AnsweredAssumed Answered

Low Replication Alarm Causing Put Failures?

Question asked by snelson on Aug 4, 2014
Latest reply on Sep 22, 2014 by snelson
We ran out of disk space on our cluster. We've added more disks, and the cluster is rebalancing. We've also deleted some snapshots that were taking up lots of space. The cluster is now back to being healthy except we have some low replication alarms on a couple volumes. We're seeing errors when putting rows into an M7 table in one of those volumes. Is this caused by the low replication? It seems to only have errors on certain regions. Will this be resolved once replication gets back up to normal? Please advise. The stacktrace of the exception is:

    java.lang.Exception: Error in inserting row 28
        at com.mapr.fs.jni.MapRPut.done( ~[na:na]
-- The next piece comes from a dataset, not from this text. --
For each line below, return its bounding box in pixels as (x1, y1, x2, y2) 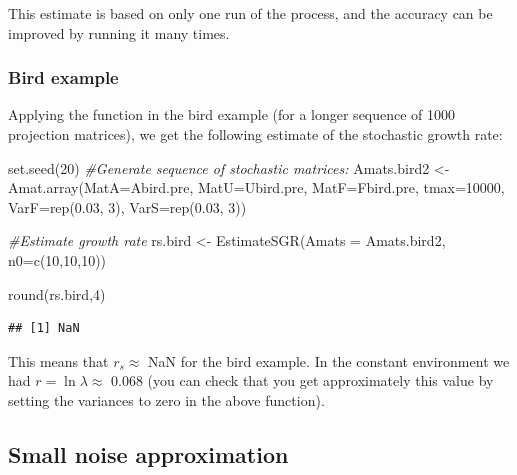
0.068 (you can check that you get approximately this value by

**Edit:** I see a bunch of these logs in cldb.log even though we have space on all disks on <host>:

    Resync for cid #### on server <host> failed due to lack of disk space

**Edit2:** Volumes have finished replicating, but we're still seeing Put failures periodically

**Edit3:** The frequency of Put failures has diminished drastically since yesterday. Still monitoring, but it appears the cluster has healed over time after adding the storage.

**Edit4:** Still receive Put failures occasionally. It appears that whenever I get a Put failure, MapR starts repairing that region because if I Put the same row over and over, the failures eventually go away. Is there a way to repair all regions instead of letting Put's fail?

**Edit5:** These exceptions have a nasty habit of bringing down our JVM. We had another occurrence of disk overflow last weekend, and we're seeing these exceptions again. Would somebody from MapR please look at the source code and/or file a bug?